In contrast, the U.S., as a net energy exporter, is in a relatively more resilient position, allowing it to partially offset the energy shock.
Preliminary data for March from the Eurozone indicate an acceleration in inflation: the harmonized consumer price index (HICP) rose by 1.2% compared to 0.6% the previous month, while the annual figure increased to 2.5% from 1.9%. Market attention is now focused on the upcoming U.S. inflation data release, expected at the end of the week. The consensus forecast calls for a 0.9% increase in the consumer price index (CPI) in March, following a 0.3% rise in February, which would elevate annual inflation to 3.3% from 2.4%.
In this context, investors generally expect the Federal Reserve to keep interest rates unchanged, while the European Central Bank retains the possibility of two rate hikes by the end of the year in its pricing models.Recent statements from monetary authorities have taken a cautious tone: New York Fed President John Williams noted that current monetary policy has grounds for a wait-and-see approach, adding that geopolitical tensions might add "a tenth or two" to the baseline inflation rate. Meanwhile, according to The Wall Street Journal, ECB board member Pierre Wunsch acknowledged the possibility of consecutive interest rate hikes should the Iranian crisis continue to drag on.
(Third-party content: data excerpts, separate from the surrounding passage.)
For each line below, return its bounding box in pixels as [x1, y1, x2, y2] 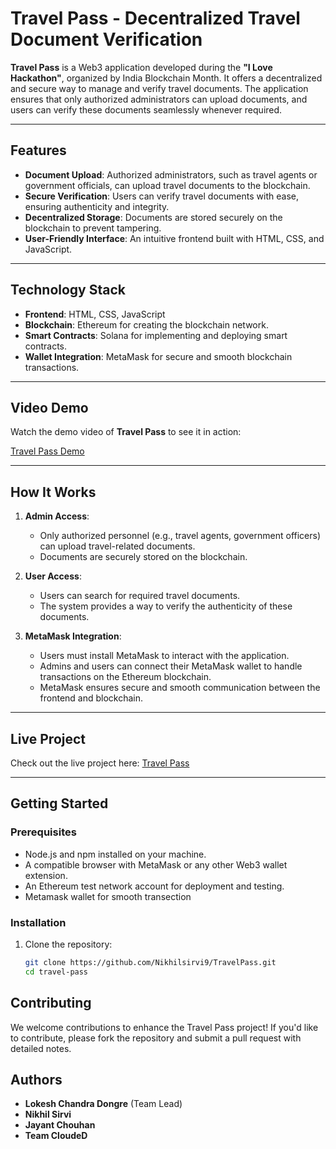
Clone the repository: [24, 938, 113, 950]
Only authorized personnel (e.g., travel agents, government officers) [39, 530, 322, 542]
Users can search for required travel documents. [39, 590, 241, 602]
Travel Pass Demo [10, 445, 85, 457]
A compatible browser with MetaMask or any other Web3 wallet [24, 858, 288, 871]
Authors [10, 1071, 63, 1088]
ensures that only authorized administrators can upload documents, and [10, 93, 308, 105]
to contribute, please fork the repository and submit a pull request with [10, 1032, 302, 1044]
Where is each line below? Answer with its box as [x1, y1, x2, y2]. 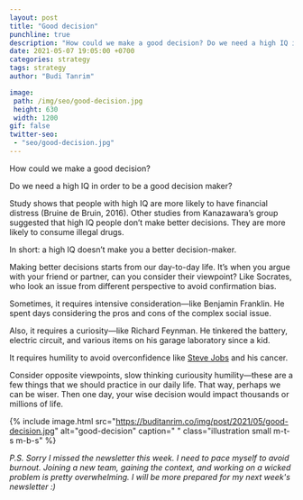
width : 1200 [13, 114, 59, 123]
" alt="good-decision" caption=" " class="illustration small [54, 425, 272, 436]
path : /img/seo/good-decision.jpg [13, 96, 143, 105]
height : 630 [13, 105, 59, 114]
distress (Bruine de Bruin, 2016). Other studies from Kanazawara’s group [9, 207, 279, 218]
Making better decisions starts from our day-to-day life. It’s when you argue [9, 261, 290, 272]
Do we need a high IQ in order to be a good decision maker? [9, 180, 233, 191]
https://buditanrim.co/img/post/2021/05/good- [115, 415, 289, 426]
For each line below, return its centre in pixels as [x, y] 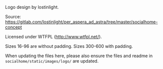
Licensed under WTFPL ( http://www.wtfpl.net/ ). [54, 37]
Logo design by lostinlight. [32, 7]
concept [14, 27]
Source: [13, 17]
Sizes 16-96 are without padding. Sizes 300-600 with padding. [69, 46]
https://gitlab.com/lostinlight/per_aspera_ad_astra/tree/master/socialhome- [81, 22]
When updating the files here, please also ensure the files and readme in [79, 56]
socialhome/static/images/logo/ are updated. [52, 61]
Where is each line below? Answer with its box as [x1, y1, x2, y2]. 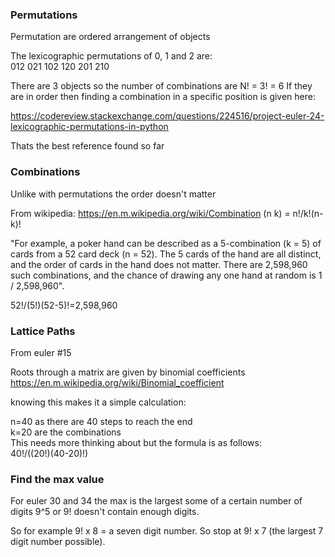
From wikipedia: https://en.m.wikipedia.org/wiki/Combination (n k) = [10, 207, 291, 219]
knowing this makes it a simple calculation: [10, 396, 187, 408]
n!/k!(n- [292, 207, 324, 219]
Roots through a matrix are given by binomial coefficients [10, 366, 246, 378]
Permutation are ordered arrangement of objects [10, 31, 211, 43]
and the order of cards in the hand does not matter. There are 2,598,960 [10, 258, 308, 270]
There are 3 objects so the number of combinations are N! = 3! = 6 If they [10, 80, 313, 92]
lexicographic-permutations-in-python [10, 121, 169, 133]
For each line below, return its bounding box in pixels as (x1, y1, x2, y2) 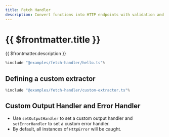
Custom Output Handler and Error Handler (5, 102, 141, 110)
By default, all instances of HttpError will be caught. (12, 126, 121, 132)
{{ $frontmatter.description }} (5, 51, 67, 57)
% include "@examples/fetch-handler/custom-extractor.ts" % (5, 88, 130, 93)
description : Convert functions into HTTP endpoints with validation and (5, 12, 164, 17)
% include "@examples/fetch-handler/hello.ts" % (5, 60, 105, 66)
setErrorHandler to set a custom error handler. (12, 120, 110, 126)
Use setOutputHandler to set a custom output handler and (12, 115, 133, 121)
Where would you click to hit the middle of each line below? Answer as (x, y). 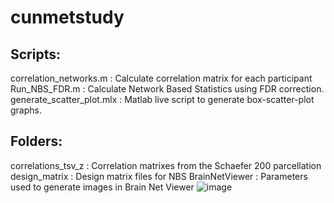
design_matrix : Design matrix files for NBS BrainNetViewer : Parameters (159, 176)
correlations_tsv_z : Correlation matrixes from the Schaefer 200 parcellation (166, 165)
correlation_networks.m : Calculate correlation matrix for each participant (161, 78)
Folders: (36, 141)
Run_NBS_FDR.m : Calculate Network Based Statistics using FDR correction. (167, 89)
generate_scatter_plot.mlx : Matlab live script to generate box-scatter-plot (162, 99)
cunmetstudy (67, 17)
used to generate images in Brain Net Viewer (102, 187)
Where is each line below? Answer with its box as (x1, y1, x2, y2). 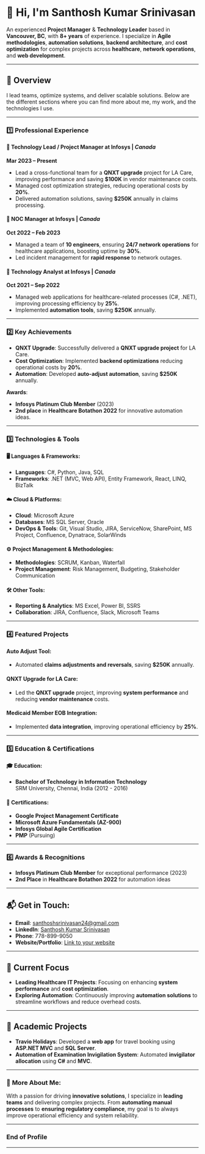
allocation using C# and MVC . (15, 1057, 93, 1065)
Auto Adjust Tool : (6, 647, 52, 654)
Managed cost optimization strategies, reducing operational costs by (15, 182, 189, 189)
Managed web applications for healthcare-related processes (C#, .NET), (15, 293, 197, 301)
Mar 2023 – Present (6, 157, 57, 164)
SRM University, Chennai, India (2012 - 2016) (15, 784, 128, 792)
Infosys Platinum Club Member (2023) (15, 400, 114, 408)
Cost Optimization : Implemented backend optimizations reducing (15, 357, 183, 364)
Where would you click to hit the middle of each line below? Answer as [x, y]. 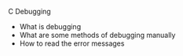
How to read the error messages [72, 43]
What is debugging [50, 26]
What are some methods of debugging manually [97, 35]
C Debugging [29, 11]
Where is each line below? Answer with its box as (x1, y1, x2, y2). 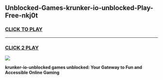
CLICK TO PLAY (5, 26, 43, 33)
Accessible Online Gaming (5, 69, 60, 75)
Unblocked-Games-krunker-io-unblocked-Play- (5, 4, 154, 12)
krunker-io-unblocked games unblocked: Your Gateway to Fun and (5, 64, 142, 70)
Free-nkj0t (5, 12, 38, 20)
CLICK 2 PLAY (5, 44, 39, 51)
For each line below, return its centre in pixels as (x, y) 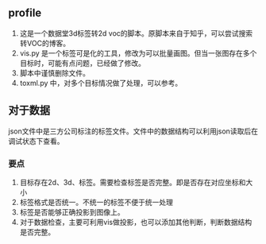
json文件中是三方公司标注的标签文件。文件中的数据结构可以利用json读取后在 (133, 131)
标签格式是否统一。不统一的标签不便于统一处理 (96, 202)
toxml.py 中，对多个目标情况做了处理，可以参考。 (101, 83)
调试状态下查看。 (36, 141)
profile (25, 13)
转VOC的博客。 (44, 43)
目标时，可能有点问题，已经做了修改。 (82, 63)
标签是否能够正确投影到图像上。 (72, 212)
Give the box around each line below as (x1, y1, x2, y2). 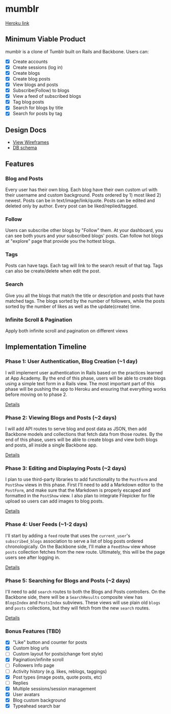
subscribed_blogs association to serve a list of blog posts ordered (5, 538, 143, 544)
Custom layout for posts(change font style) (12, 651, 103, 657)
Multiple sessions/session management (12, 685, 96, 691)
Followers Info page (12, 662, 55, 668)
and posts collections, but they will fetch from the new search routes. (5, 605, 150, 611)
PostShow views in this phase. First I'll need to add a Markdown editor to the (5, 482, 163, 488)
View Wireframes (12, 139, 50, 145)
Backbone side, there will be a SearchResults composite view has (5, 594, 143, 600)
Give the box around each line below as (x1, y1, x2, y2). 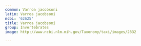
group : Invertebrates (5, 25, 49, 30)
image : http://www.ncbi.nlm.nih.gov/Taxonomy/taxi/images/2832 (5, 30, 137, 34)
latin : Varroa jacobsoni (5, 12, 56, 16)
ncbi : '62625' (5, 16, 34, 21)
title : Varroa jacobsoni (5, 20, 56, 26)
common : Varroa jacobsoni (5, 7, 58, 12)
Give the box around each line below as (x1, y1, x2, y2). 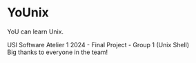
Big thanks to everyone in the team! (7, 48, 108, 56)
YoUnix (7, 5, 50, 21)
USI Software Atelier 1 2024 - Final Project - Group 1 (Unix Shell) (7, 40, 190, 49)
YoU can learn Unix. (7, 27, 64, 36)
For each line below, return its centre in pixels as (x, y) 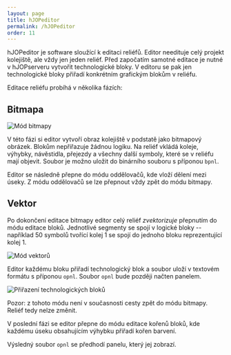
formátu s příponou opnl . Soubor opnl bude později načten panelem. (104, 276)
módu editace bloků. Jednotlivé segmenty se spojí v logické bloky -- (104, 227)
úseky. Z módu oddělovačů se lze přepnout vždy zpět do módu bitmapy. (110, 182)
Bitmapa (26, 109)
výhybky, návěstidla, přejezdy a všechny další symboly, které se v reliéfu (110, 154)
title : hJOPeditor (33, 20)
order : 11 (21, 33)
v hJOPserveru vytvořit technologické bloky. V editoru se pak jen (99, 67)
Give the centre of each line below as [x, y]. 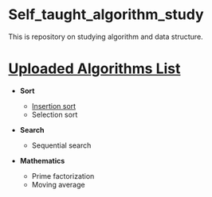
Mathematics [42, 160]
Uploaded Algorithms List [94, 69]
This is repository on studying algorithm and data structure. [106, 37]
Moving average [58, 184]
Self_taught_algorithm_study [106, 15]
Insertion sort [54, 106]
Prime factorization [63, 176]
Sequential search [61, 145]
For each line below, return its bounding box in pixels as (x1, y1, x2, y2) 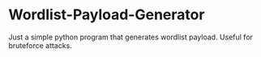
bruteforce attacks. (8, 40, 73, 50)
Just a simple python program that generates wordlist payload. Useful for (8, 32, 254, 42)
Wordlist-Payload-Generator (8, 6, 205, 24)
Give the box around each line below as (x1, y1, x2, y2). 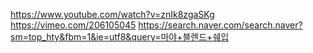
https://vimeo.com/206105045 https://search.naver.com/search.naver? (10, 19, 303, 31)
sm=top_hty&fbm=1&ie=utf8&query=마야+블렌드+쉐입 (10, 31, 230, 43)
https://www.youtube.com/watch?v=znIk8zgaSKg (10, 9, 215, 20)
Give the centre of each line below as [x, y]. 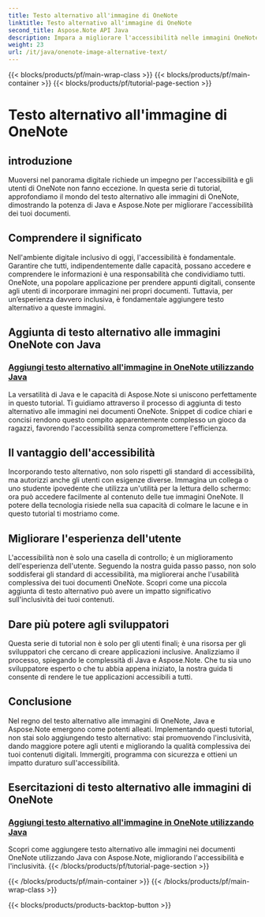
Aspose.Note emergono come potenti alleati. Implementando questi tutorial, [131, 729]
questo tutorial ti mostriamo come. [64, 513]
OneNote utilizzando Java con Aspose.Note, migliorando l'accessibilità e [126, 858]
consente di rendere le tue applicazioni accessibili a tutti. [101, 677]
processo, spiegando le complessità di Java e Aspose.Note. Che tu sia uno [130, 660]
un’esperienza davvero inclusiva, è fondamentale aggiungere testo [116, 299]
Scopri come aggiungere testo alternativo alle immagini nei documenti [122, 849]
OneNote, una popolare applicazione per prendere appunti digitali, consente [132, 282]
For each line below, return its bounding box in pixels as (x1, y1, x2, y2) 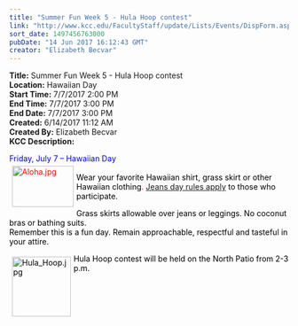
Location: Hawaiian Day (9, 80, 98, 90)
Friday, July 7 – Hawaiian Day (9, 153, 117, 164)
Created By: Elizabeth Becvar (9, 127, 118, 137)
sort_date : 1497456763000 (9, 29, 105, 38)
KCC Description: (9, 136, 75, 147)
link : (9, 21, 29, 30)
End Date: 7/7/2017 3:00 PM (9, 108, 114, 119)
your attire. (9, 237, 50, 247)
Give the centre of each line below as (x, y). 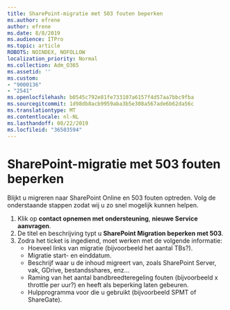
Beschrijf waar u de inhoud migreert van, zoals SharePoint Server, (122, 263)
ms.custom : (23, 78)
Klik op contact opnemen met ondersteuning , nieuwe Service (107, 218)
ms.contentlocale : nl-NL (43, 117)
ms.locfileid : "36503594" (44, 130)
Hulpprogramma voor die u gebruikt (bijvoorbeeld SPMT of (112, 293)
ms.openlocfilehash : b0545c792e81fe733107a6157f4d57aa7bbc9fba (101, 98)
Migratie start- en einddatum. (69, 256)
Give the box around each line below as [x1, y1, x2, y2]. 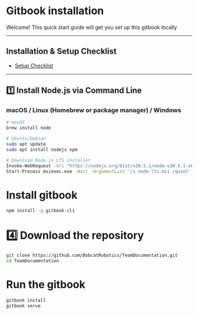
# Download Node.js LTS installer [6, 157, 91, 163]
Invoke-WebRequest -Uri [6, 163, 65, 169]
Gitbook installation [6, 4, 104, 18]
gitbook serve [6, 303, 41, 308]
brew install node [6, 125, 51, 131]
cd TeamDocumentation [6, 258, 60, 264]
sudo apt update [6, 141, 46, 147]
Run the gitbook [6, 278, 85, 291]
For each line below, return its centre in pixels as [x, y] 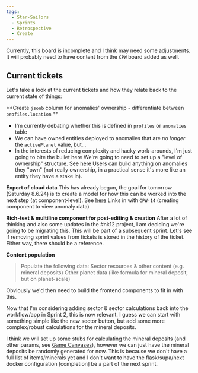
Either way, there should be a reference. [55, 243]
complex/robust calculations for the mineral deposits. [71, 327]
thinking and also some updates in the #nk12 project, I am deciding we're [95, 224]
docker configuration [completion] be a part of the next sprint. [82, 363]
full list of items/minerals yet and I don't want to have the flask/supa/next [95, 358]
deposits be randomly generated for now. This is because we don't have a [97, 351]
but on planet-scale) [45, 279]
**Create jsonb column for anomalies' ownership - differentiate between [95, 108]
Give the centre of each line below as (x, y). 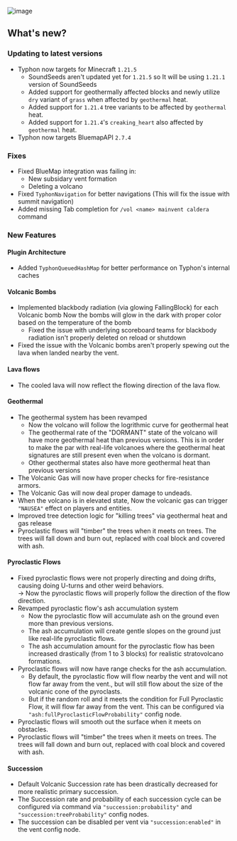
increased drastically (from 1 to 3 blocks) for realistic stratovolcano (126, 653)
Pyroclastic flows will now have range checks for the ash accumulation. (122, 669)
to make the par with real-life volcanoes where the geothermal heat (127, 447)
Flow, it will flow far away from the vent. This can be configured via (126, 706)
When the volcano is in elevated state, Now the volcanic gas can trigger (123, 500)
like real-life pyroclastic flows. (72, 638)
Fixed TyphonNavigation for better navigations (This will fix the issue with (124, 194)
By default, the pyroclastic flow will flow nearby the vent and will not (128, 676)
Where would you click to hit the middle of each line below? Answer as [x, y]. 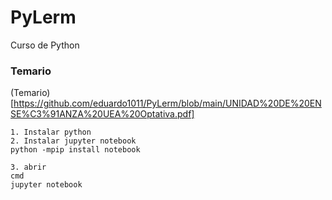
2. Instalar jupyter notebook [73, 141]
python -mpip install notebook [75, 150]
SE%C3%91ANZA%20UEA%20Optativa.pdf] [102, 114]
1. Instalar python [51, 132]
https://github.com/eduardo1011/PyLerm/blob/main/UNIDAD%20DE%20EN [167, 103]
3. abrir [28, 167]
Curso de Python [45, 45]
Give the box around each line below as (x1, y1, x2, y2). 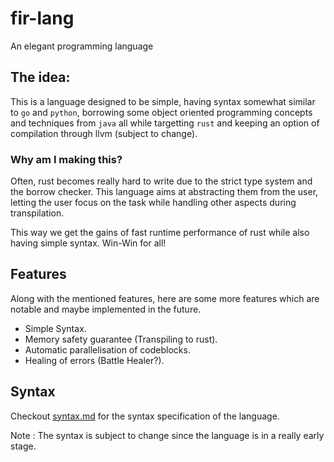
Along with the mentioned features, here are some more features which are (10, 292, 320, 304)
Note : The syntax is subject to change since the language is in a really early (10, 429, 325, 441)
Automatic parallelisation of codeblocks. (24, 343, 191, 356)
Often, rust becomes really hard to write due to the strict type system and (10, 175, 313, 187)
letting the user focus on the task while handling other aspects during (10, 197, 297, 209)
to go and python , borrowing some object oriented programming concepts (10, 106, 313, 118)
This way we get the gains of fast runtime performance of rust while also (10, 227, 310, 239)
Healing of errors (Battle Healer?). (24, 354, 165, 366)
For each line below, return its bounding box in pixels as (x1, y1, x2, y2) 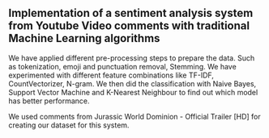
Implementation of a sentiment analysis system (8, 6, 254, 20)
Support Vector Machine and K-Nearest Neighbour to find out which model (8, 87, 258, 97)
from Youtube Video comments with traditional (8, 19, 250, 33)
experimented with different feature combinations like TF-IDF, (8, 70, 215, 80)
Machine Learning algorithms (8, 31, 160, 45)
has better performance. (8, 96, 91, 106)
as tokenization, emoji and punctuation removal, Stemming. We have (8, 61, 237, 71)
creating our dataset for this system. (8, 120, 130, 130)
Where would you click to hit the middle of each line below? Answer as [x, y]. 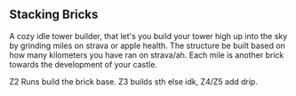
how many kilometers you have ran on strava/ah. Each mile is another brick [147, 55]
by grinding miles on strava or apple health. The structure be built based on [148, 45]
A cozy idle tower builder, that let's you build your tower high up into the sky [148, 36]
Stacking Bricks [54, 15]
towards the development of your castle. [84, 64]
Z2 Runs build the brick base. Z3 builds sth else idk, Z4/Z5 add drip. [133, 81]
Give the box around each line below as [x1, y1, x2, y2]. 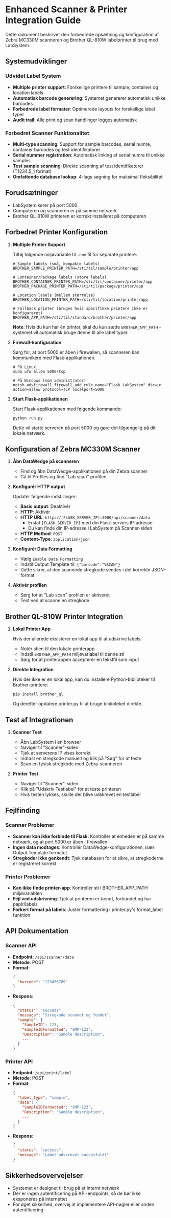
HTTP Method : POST [20, 530, 63, 537]
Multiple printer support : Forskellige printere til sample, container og [12, 84, 158, 90]
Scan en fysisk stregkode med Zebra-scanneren [20, 761, 123, 767]
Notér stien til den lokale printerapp [20, 646, 95, 652]
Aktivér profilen [12, 582, 47, 588]
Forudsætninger [5, 188, 58, 197]
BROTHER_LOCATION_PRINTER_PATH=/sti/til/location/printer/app [12, 297, 148, 302]
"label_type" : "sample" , [17, 1095, 70, 1100]
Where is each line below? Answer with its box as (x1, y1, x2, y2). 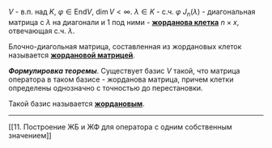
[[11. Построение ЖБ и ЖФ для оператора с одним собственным (8, 121, 232, 132)
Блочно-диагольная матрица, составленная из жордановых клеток (8, 41, 242, 51)
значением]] (8, 130, 52, 140)
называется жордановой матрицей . (8, 50, 136, 60)
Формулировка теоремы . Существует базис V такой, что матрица (8, 66, 240, 75)
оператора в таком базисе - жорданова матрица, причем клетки (8, 74, 234, 84)
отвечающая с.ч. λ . (8, 26, 75, 36)
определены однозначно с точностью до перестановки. (8, 82, 204, 92)
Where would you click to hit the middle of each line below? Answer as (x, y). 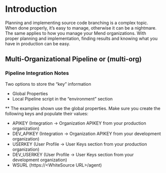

From a technical perspective, the pair has confidently surged past the 20-day SMA at around 1.1550 and is heading towards the round level of 1.1600. Once this level is surpassed, the next obstacle will be the 50-day EMA, followed by the critically important 200-day SMA.
However, if the pair fails to hold above the 20-day SMA, it will find support at 1.1515, ahead of the round number at 1.1500. Failing to hold above that, prices could accelerate the decline towards 1.1450.Oscillators are negative, and bulls currently lack significant strength.